TARGET_COLUMN = 'first_party_winner'
TEXT_COLUMN = 'facts'

# Train-Test Split Configuration
TEST_SIZE = 0.25
RANDOM_STATE = 42

# BERT Configuration
# Options: 'bert-base-uncased', 'nlpaueb/legal-bert-base-uncased'
BERT_MODEL_NAME = 'bert-base-uncased'  

BERT_MAX_LENGTH = 512
BERT_BATCH_SIZE = 40

# Text Preprocessing Configuration
LOWERCASE = True  # Set to True for 'uncased' models, False for 'cased' models
NORMALIZE_UNICODE = True

## Data Loading

In [13]:
import numpy as np
import pandas as pd
import unicodedata
import warnings
warnings.filterwarnings('ignore')

import torch
from transformers import BertTokenizer, BertModel
from sklearn.model_selection import train_test_split
from tqdm import tqdm

df = pd.read_csv("data/justice.csv")
df = df.dropna(subset=["facts", "first_party_winner"])
df["label"] = df["first_party_winner"].astype(int)

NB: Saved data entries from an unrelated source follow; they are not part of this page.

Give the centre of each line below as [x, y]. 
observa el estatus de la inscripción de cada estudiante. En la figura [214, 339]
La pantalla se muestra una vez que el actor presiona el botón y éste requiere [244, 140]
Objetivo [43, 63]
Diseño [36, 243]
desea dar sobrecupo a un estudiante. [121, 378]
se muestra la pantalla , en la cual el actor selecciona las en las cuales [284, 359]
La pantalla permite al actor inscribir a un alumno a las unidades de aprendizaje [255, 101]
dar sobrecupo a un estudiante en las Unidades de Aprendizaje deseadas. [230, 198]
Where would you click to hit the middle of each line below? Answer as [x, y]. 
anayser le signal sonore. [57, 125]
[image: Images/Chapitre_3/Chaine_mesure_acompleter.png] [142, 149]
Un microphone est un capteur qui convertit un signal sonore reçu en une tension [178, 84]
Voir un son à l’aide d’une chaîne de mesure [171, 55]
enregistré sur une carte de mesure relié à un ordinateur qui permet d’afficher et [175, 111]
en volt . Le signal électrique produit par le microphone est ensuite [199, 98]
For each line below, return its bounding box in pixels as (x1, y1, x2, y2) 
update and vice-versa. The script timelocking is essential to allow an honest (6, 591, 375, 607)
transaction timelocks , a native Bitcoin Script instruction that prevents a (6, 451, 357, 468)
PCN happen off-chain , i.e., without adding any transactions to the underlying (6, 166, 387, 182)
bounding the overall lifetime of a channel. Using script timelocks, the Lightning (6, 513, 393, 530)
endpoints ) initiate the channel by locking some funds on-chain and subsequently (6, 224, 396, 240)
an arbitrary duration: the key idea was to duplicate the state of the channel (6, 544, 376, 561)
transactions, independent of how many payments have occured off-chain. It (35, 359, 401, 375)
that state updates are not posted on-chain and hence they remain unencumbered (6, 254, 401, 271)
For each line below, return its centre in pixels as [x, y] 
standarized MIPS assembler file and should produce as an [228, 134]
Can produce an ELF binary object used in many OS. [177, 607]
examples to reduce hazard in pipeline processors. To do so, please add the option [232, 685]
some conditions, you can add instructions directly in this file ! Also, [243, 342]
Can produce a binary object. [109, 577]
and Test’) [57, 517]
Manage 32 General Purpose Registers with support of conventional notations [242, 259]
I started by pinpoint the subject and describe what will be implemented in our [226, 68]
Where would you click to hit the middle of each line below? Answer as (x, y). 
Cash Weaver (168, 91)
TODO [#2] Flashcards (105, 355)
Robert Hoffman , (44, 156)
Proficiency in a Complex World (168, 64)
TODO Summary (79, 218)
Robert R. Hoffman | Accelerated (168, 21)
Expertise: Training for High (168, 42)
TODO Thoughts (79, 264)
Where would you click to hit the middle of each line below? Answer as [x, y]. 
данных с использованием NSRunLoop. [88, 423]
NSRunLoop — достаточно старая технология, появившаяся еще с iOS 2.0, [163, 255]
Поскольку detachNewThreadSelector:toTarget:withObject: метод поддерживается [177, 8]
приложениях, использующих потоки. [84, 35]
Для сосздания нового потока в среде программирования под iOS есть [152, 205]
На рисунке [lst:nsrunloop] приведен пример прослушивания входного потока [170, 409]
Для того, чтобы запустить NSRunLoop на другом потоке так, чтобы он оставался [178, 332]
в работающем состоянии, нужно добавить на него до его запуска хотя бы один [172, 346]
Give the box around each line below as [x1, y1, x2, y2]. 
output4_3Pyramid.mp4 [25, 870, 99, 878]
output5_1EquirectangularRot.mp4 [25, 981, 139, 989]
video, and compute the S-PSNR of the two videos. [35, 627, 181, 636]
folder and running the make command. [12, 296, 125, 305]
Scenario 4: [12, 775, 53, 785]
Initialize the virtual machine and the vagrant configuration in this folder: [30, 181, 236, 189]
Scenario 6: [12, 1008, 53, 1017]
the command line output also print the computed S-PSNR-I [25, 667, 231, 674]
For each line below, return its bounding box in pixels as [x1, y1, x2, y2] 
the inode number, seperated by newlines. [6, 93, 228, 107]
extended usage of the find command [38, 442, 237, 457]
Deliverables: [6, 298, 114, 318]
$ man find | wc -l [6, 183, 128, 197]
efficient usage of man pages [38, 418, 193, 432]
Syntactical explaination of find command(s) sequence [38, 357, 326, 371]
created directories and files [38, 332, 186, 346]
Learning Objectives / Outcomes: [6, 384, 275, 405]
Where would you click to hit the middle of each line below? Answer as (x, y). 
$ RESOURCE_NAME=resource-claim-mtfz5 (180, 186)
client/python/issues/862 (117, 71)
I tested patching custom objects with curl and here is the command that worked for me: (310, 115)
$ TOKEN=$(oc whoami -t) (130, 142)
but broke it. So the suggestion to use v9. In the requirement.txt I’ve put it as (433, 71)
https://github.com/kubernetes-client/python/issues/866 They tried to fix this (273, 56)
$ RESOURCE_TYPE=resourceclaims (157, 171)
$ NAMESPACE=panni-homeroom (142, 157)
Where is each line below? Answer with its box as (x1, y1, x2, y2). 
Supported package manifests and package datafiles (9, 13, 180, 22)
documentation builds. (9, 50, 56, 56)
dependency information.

print(f"      Loaded: {df.shape[0]} cases, {df.shape[1]} columns")

# 2. Remove Missing Values
print(f"\n[2/6] Removing missing values...")
initial_count = df.shape[0]
df.dropna(inplace=True)
print(f"      Retained: {df.shape[0]} cases ({df.shape[0]/initial_count*100:.1f}%)")

# 4. Extract and Clean Text
print(f"\n[3/6] Preprocessing text data...")
df_nlp = df[[TEXT_COLUMN]].copy()

# Remove HTML tags
df['facts'] = df['facts'].str.replace(r'<[^<>]*>', '', regex=True)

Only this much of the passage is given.